The organizations submitting the proposals would be asked to provide and operate the equipment, which would detect the presence of right whales and immediately transmit the information to Vineyard Wind.

The acoustic monitoring is part of the company’s Jan. 22 agreement with three conservation groups to adopt seasonal restrictions on pile driving when right whales are likely to be in the area, based on on-board observers, acoustic monitoring and boat and airplane surveys.

The company agreed to seasonal restrictions on geophysical surveys during and after construction, and slower boat speeds, all tied to the presence of right whales in the area.

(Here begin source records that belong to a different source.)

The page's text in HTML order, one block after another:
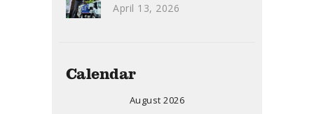
April 13, 2026
Calendar
August 2026
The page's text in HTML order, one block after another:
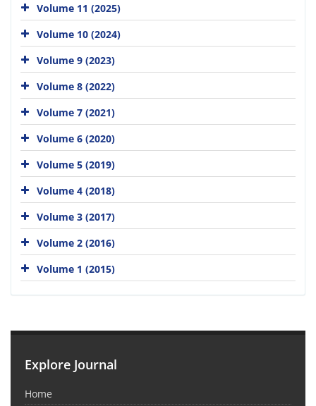
Volume 11 (2025)
Volume 10 (2024)
Volume 9 (2023)
Volume 8 (2022)
Volume 7 (2021)
Volume 6 (2020)
Volume 5 (2019)
Volume 4 (2018)
Volume 3 (2017)
Volume 2 (2016)
Volume 1 (2015)
Explore Journal
Home
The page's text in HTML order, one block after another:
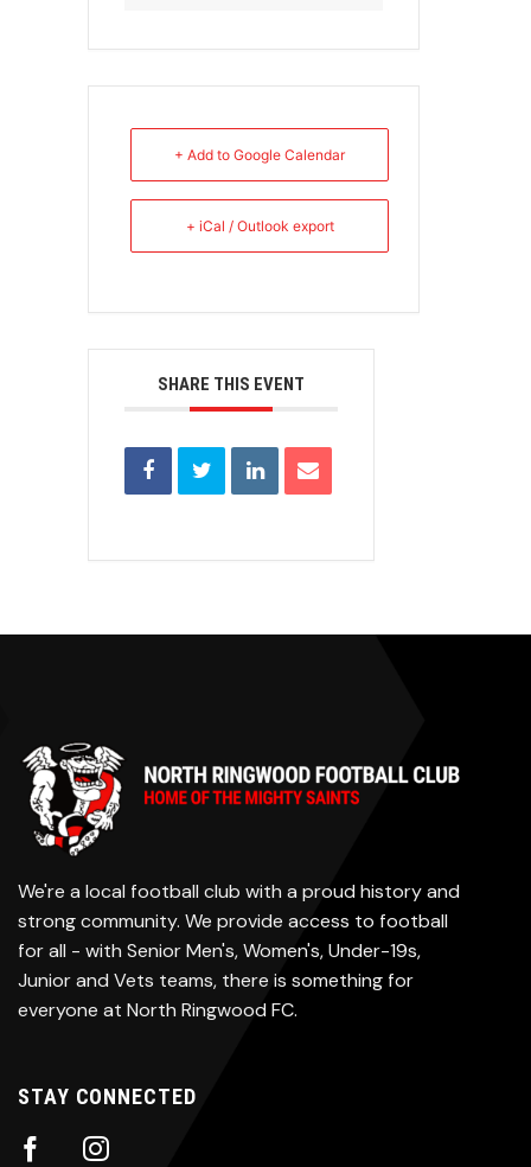
+ Add to Google Calendar
+ iCal / Outlook export
SHARE THIS EVENT
We're a local football club with a proud history and
strong community. We provide access to football
for all - with Senior Men's, Women's, Under-19s,
Junior and Vets teams, there is something for
everyone at North Ringwood FC.
STAY CONNECTED
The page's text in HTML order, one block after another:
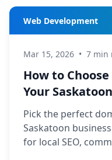
Web Development
Mar 15, 2026 • 7 min
How to
Your
Pick the perfect
Saskatoon
for local SEO,
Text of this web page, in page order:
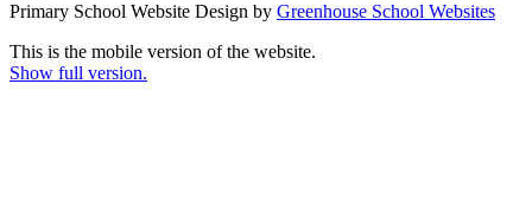
Primary School Website Design by Greenhouse School Websites
This is the mobile version of the website.
Show full version.
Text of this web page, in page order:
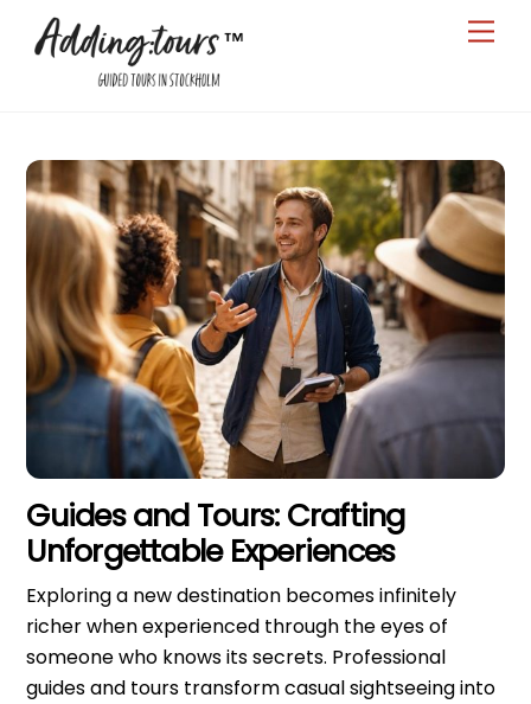
Guides and Tours: Crafting
Unforgettable Experiences
Exploring a new destination becomes infinitely
richer when experienced through the eyes of
someone who knows its secrets. Professional
guides and tours transform casual sightseeing into
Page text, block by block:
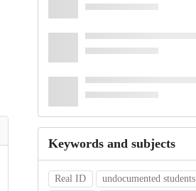
Keywords and subjects
Real ID undocumented students
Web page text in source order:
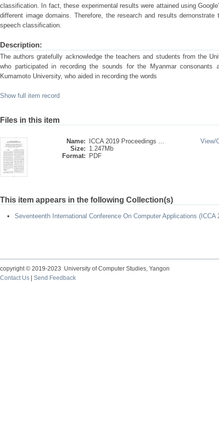
classification. In fact, these experimental results were attained using
different image domains. Therefore, the research and results
speech classification.
Description:
The authors gratefully acknowledge the teachers and students from the
who participated in recording the sounds for the Myanmar consonants
Kumamoto University, who aided in recording the words
Show full item record
Files in this item
Name:
ICCA 2019 Proceedings ...
Size: 1.247Mb
Format:
PDF
View/
This item appears in the following Collection(s)
Seventeenth International Conference On Computer Applications (ICCA
copyright © 2019-2023 University of Computer Studies, Yangon
Contact Us
Send Feedback
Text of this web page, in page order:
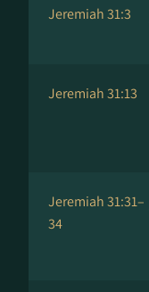
Jeremiah 31:3
Jeremiah 31:13
Jeremiah 31:31–
34
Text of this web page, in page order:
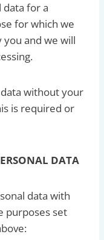
for a
for which we
and we will
without your
is required or
DATA
data with
purposes set
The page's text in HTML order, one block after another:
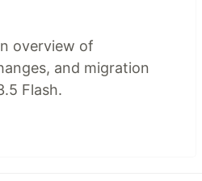
overview of
and migration
Flash.
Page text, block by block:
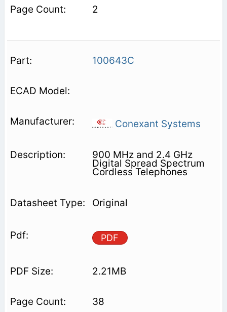
2
100643C
Conexant Systems
900 MHz and 2.4 GHz
Digital Spread Spectrum
Cordless Telephones
Original
PDF
2.21MB
38
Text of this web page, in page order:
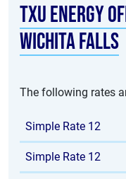
TXU Energy
Wichita Falls
The following rates
Simple Rate 12
Simple Rate 12
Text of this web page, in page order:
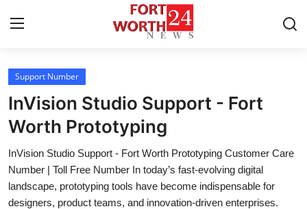
Home
Press Release
Contact
Privacy Policy
Support Number
InVision Studio Support - Fort
Worth Prototyping
InVision Studio Support - Fort Worth Prototyping Customer Care
Number | Toll Free Number In today’s fast-evolving digital
landscape, prototyping tools have become indispensable for
designers, product teams, and innovation-driven enterprises.
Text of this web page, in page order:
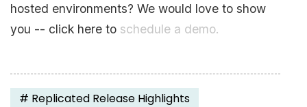
hosted environments? We would love to show
you -- click here to schedule a demo.
# Replicated Release Highlights
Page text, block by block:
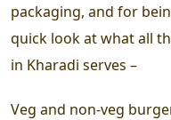
packaging, and for
quick look at what all
in Kharadi serves –
Veg and non-veg
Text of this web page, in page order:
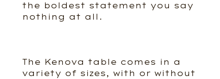
the boldest statement you say
nothing at all.
The Kenova table comes in a
variety of sizes, with or without
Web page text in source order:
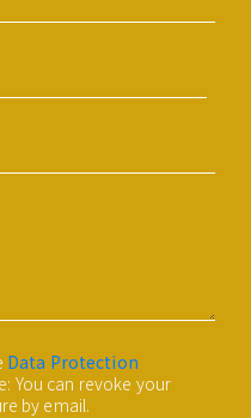
Data Protection
You can revoke your
by email.
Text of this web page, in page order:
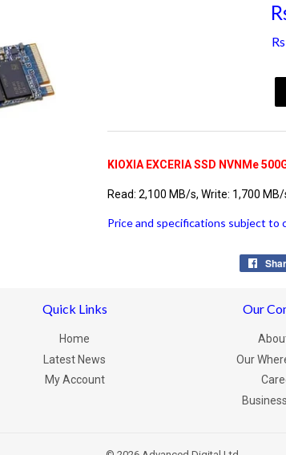
KIOXIA EXCERIA SSD NVNMe
Read: 2,100 MB/s, Write: 1,700
Price and specifications subject
Quick Links
Home
Latest News
My Account
Our
Our
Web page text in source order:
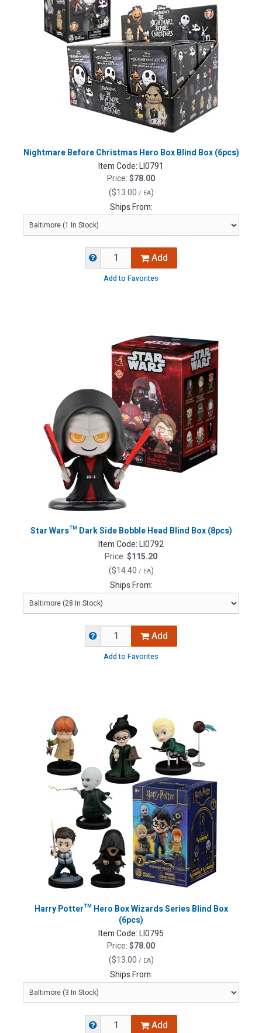
Nightmare Before Christmas Hero Box Blind Box (6pcs)
Item Code:LI0791
Price:$78.00
($13.00 / EA)
Ships From:
Add
Add to Favorites
Star Wars™ Dark Side Bobble Head Blind Box (8pcs)
Item Code:LI0792
Price:$115.20
($14.40 / EA)
Ships From:
Add
Add to Favorites
Harry Potter™ Hero Box Wizards Series Blind Box
(6pcs)
Item Code:LI0795
Price:$78.00
($13.00 / EA)
Ships From:
Add
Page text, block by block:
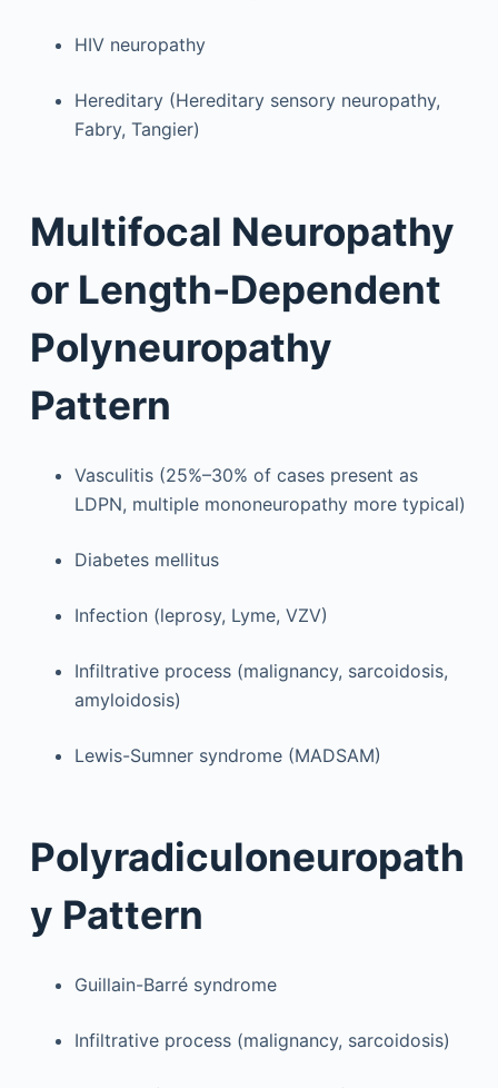
HIV neuropathy
Hereditary (Hereditary sensory neuropathy,
Fabry, Tangier)
Multifocal Neuropathy
or Length-Dependent
Polyneuropathy
Pattern
Vasculitis (25%–30% of cases present as
LDPN, multiple mononeuropathy more typical)
Diabetes mellitus
Infection (leprosy, Lyme, VZV)
Infiltrative process (malignancy, sarcoidosis,
amyloidosis)
Lewis-Sumner syndrome (MADSAM)
Polyradiculoneuropath
y Pattern
Guillain-Barré syndrome
Infiltrative process (malignancy, sarcoidosis)
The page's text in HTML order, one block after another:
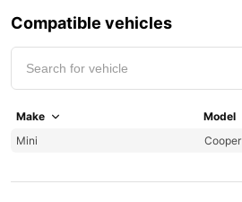
Compatible vehicles
Make Model
Mini
Cooper
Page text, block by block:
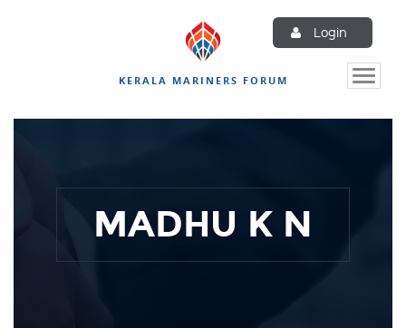
KERALA MARINERS FORUM Toggle
Login
MADHU K N
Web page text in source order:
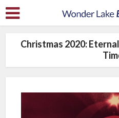
Christmas 2020:
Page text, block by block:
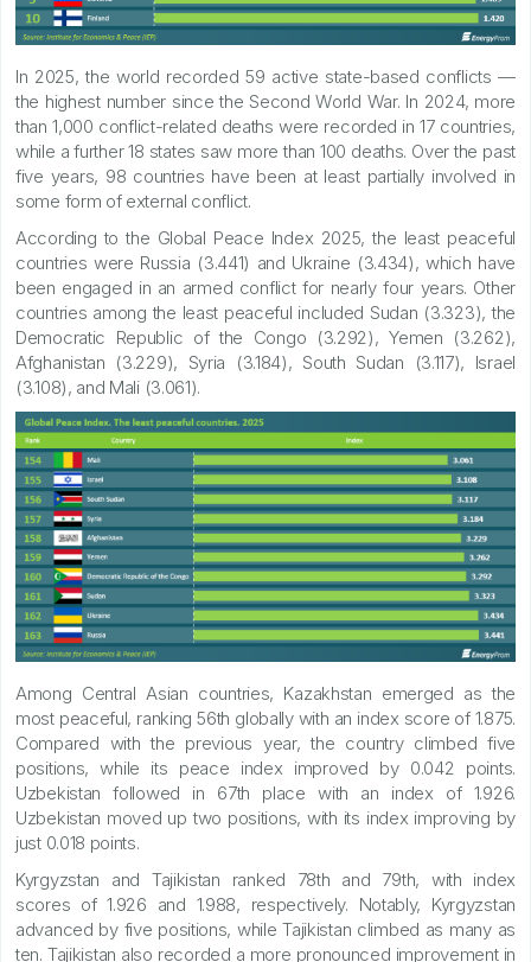
In 2025, the world recorded 59 active state-based conflicts —
the highest number since the Second World War. In 2024, more
than 1,000 conflict-related deaths were recorded in 17 countries,
while a further 18 states saw more than 100 deaths. Over the past
five years, 98 countries have been at least partially involved in
some form of external conflict.
According to the Global Peace Index 2025, the least peaceful
countries were Russia (3.441) and Ukraine (3.434), which have
been engaged in an armed conflict for nearly four years. Other
countries among the least peaceful included Sudan (3.323), the
Democratic Republic of the Congo (3.292), Yemen (3.262),
Afghanistan (3.229), Syria (3.184), South Sudan (3.117), Israel
(3.108), and Mali (3.061).
Among Central Asian countries, Kazakhstan emerged as the
most peaceful, ranking 56th globally with an index score of 1.875.
Compared with the previous year, the country climbed five
positions, while its peace index improved by 0.042 points.
Uzbekistan followed in 67th place with an index of 1.926.
Uzbekistan moved up two positions, with its index improving by
just 0.018 points.
Kyrgyzstan and Tajikistan ranked 78th and 79th, with index
scores of 1.926 and 1.988, respectively. Notably, Kyrgyzstan
advanced by five positions, while Tajikistan climbed as many as
ten. Tajikistan also recorded a more pronounced improvement in

The company also committed to report observations and acoustic detection of right whales to federal officials and to use technology that minimizes noise.

In the agreement, Vineyard Wind also committed $3 million to develop and use technologies to protect the whales and other marine mammals that could be adopted for future offshore wind projects.

The company is on track to start construction this year on an 84-turbine wind farm about 15 miles south of Martha’s Vineyard, according to company officials.

The right whales, estimated with a total population of 411, migrate annually along the East Coast from Florida to Canada and are considered at risk of extinction within several decades due to injuries and deaths from ships strikes and becoming wrapped in fishing rope, according to researchers and federal regulators responsible for the whales’ protection.